I'll swap you some Prayers, Al.
I just posted a similar one myself.
Linda is going in again for the other Hip, on the 27th:
http://smokingmeatforums.com/threads/need-some-help-again-for-mrs-bear.271027/

Hoping everything goes Real good for you Al, and my Best to Judy.

Bear


----------



## phatbac (Dec 22, 2017)

We will be praying for you and Judy, Al!

Sincerely,
Aaron


----------



## HalfSmoked (Dec 22, 2017)

Best wishes for a speedy recovery and successful out come. Prayers your way. my wife has already had both done now wishes she had done it sooner.

Warren


----------



## link (Dec 22, 2017)

Al, 
hoping you have a speedy recovery. Take good care of yourself.
Link


----------



## lamar (Dec 22, 2017)

Good luck to you Al.  I hope your replacement goes as easy as my spouse's did a couple of years ago.   She had zero problems and is as good as new.
Best to you.
Lamar


----------



## GATOR240 (Dec 22, 2017)

Good luck, take care and and Merry Christmas.


----------



## noboundaries (Dec 22, 2017)

Al, you'll be fine buddy!  Soon you'll be a full fledged member of the titanium hip Super Smoker Club! Got my membership card a while ago.  Enjoy the nap on Wednesday, wake up, take the happy pills, and you'll be up and around before you know it. It gets better every day.  Here's wishing you a speed recovery and a cute physical therapist!


----------



## troutman (Dec 22, 2017)

Hang in there Al.  I have two friends that got their knees replaced and one that just had his hip replaced.  I've had ankle surgery to fuse my left ankle.  All of us suffered through a bit of pain but quickly bounced back better than ever.  I talked with the guy who had his hip replaced within 48 hours of his surgery and he sounded like he was ready to do the fox trot.

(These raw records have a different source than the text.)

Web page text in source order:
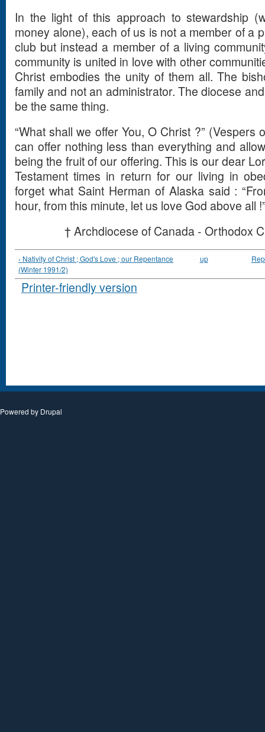
In the light of this approach to stewardship
money alone), each of us is not a member of a
club but instead a member of a living
community is united in love with other
Christ embodies the unity of them all. The
family and not an administrator. The diocese
be the same thing.
“What shall we offer You, O Christ ?” (Vespers
can offer nothing less than everything and
being the fruit of our offering. This is our dear
Testament times in return for our living in
forget what Saint Herman of Alaska said :
hour, from this minute, let us love God above all
† Archdiocese of Canada - Orthodox
‹ Nativity of Christ ; God's Love ; our Repentance
(Winter 1991/2)
up
Printer-friendly version
Powered by Drupal
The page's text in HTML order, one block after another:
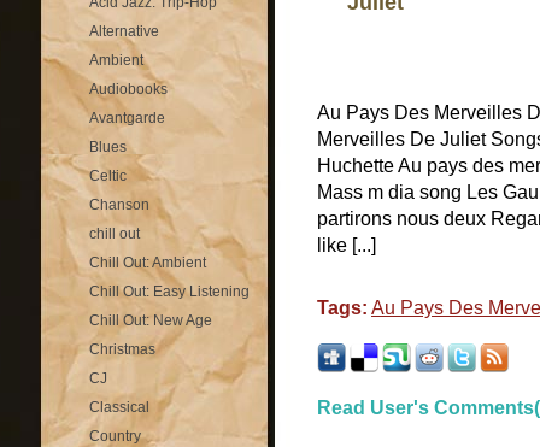
Alternative
Ambient
Audiobooks
Avantgarde
Blues
Celtic
Chanson
chill out
Chill Out: Ambient
Chill Out: Easy Listening
Chill Out: New Age
Christmas
CJ
Classical
Country
Au Pays Des Merveilles
Merveilles De Juliet
Huchette Au pays des
Mass m dia song Les
partirons nous deux
like [...]
Tags: Au Pays Des
Read User's
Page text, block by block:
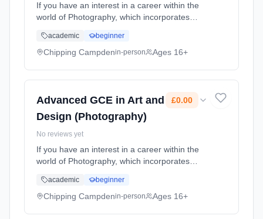
If you have an interest in a career within the
world of Photography, which incorporates
Graphic Design, Illustration and more, this is
the course for you. ... Learning method:
academic beginner
Chipping Campdenin-person Ages 16+
Advanced GCE in Art and
Design (Photography)
£0.00
No reviews yet
If you have an interest in a career within the
world of Photography, which incorporates
Graphic Design, Illustration and more, this is
the course for you. ... Learning method:
academic beginner
Chipping Campdenin-person Ages 16+
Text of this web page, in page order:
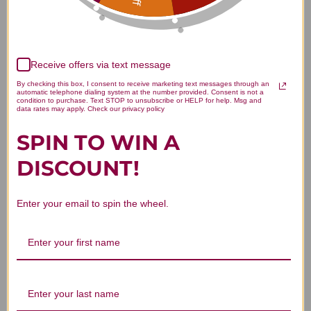
We’re looking for stars!
Let us know what you think
Be the first to write a review!
Receive offers via text message
By checking this box, I consent to receive marketing text messages through an
automatic telephone dialing system at the number provided. Consent is not a
condition to purchase. Text STOP to unsubscribe or HELP for help. Msg and
data rates may apply. Check our privacy policy
SPIN TO WIN A
DISCOUNT!
Enter your email to spin the wheel.
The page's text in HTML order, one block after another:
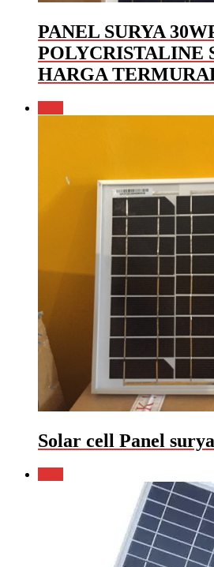
PANEL SURYA
POLYCRISTALINE
HARGA
Solar cell Panel
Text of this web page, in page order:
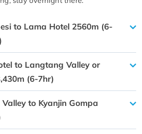
to Lama Hotel 2560m (6-
to Langtang Valley or
(6-7hr)
to Kyanjin Gompa
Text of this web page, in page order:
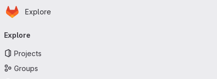
Skip to main content
Homepage
Explore
navigation
Explore
Projects
Groups
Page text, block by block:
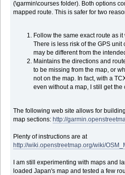
(\garmin\courses folder). Both options
mapped route. This is safer for two
Follow the same exact route as
There is less risk of the GPS
may be different from the
Maintains the directions and
to be missing from the map, or
not on the map. In fact, with a
even without a map, I still get
The following web site allows for
map sections:http://
Plenty of instructions are at
http://wiki.openstreetmap.org/wiki/
I am still experimenting with maps and
loaded Japan's map and tested a few
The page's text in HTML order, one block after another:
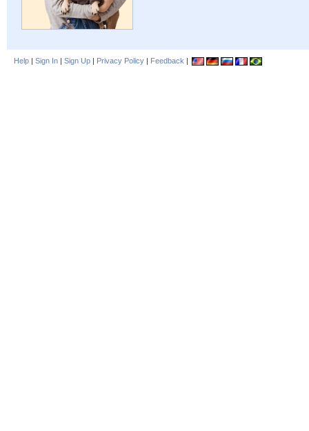
Help | Sign In | Sign Up | Privacy Policy | Feedback |
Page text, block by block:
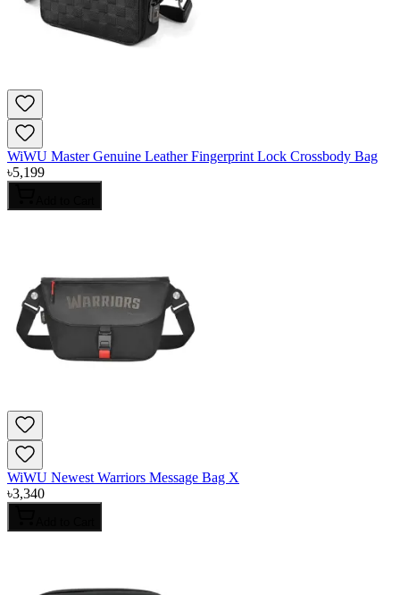
WiWU Master Genuine Leather Fingerprint Lock Crossbody Bag
৳5,199
WiWU Newest Warriors Message Bag X
৳3,340
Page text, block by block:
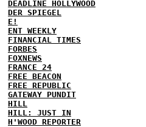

Hopefully all will be well and you'll be back moderating the crazies all too soon.  Have a great holiday otherwise and good luck brother !!


----------



## Braz (Dec 22, 2017)

Good luck Al. From what I have heard, the physical therapy is the hardest part. Those PT people are tough as drill sergeants.


----------



## tallbm (Dec 22, 2017)

You and your family have my best wishes and prayers.  Get back to being healthy ASAP :D


----------



## motocrash (Dec 22, 2017)

Godspeed Al ! Hopefully that Mustang is an auto.


----------



## danbono (Dec 22, 2017)

Good luck..Speedy recovery.
Dan


----------



## rjob (Dec 22, 2017)

Al,
Pray for a successful surgery. Just finished PT on my second hip (left) today. Two hips and a knee replacement since 2012. Putting off replacement just prolongs the pain. Did that on a knee and regret not doing it 10 years earlier. A site called bonesmart.org may help provide information to support your decision.


----------



## yankee2bbq (Dec 22, 2017)

Get well soon Al!


----------



## tbrtt1 (Dec 22, 2017)

I hope Santa brings you a nice shiny one!

But seriously, Godspeed and our prayers are with you and the family.

Anecdotal BS: In my younger years I was an X-Ray tech. I loved rotating through surgery and participating in procedures and watching the surgeons do their thing, etc. Well, fortunately until recently I had never had to have surgery or undergo anesthesia. EVER. Couple years ago I had to have a couple procedures on my back and this was done under anesthesia. Man, I was scared sh%^less the first time. They couldn't get my blood pressure down before the procedure and had to pre-sedate me, I was having a bit of a panic attack. My wife got the biggest kick out of my apprehension "you've been in a million surgeries up close and personal. Whatcha scared of?" she said. But all went well. 

Be positive. You're getting a new hip and won't be bothered by a bad one any longer.


----------



## tropics (Dec 22, 2017)

Hoping and praying for every one 
Al I think you should titled it for new Years to keep up your spirits
Hip Hip For Al LOL Heals fast Buddy
Richie


----------



## WaterinHoleBrew (Dec 22, 2017)

Thoughts & prayers from my fam to you bud & Judy!


----------



## browneyesvictim (Dec 22, 2017)

You got this Al! You don't need my encouragement or prayers, but you have it anyway! Get well soon!


----------



## myownidaho (Dec 22, 2017)

Good luck, Al! I’m having a partial knee replacement next Friday. Fourth knee surgery. There’s nothing better than posting on Percocet, you have a built in excuse! :D


----------



## GaryHibbert (Dec 22, 2017)

It'll be a piece of cake Al.  You'll breeze through this and then wonder why you waited so long to do it.
But.....just for a little added insurance, our prayers are with you.
Gary


----------



## Rings Я Us (Dec 22, 2017)

NBC nightly news right now..
Story about a 1 day In And Out Hip Surgery. Just now coming on NBC


----------



## lemans (Dec 22, 2017)

Al
   I had mine done three years ago.. three weeks of hell . But nothing compared to the pain before the replacement.. it is so worth it.. I don’t even think about my hip anymore it is pain free and better than new.. one word of advise. Go to rehab!!!! It works..
Best of luck...


----------



## pc farmer (Dec 22, 2017)

Best of luck.  You will be fine.

Prayers from our family.


----------



## SmokinAl (Dec 23, 2017)

Thanks for all the well wishes fellas!
Al


----------



## gmc2003 (Dec 23, 2017)

I'll try again.

Here's to a speedy recovery Al, prayers sent. You'll need that hip to control the Stang.

Chris


----------



## chilerelleno (Dec 23, 2017)

Wow, on your way to being the Six Million Dollar Man, cool!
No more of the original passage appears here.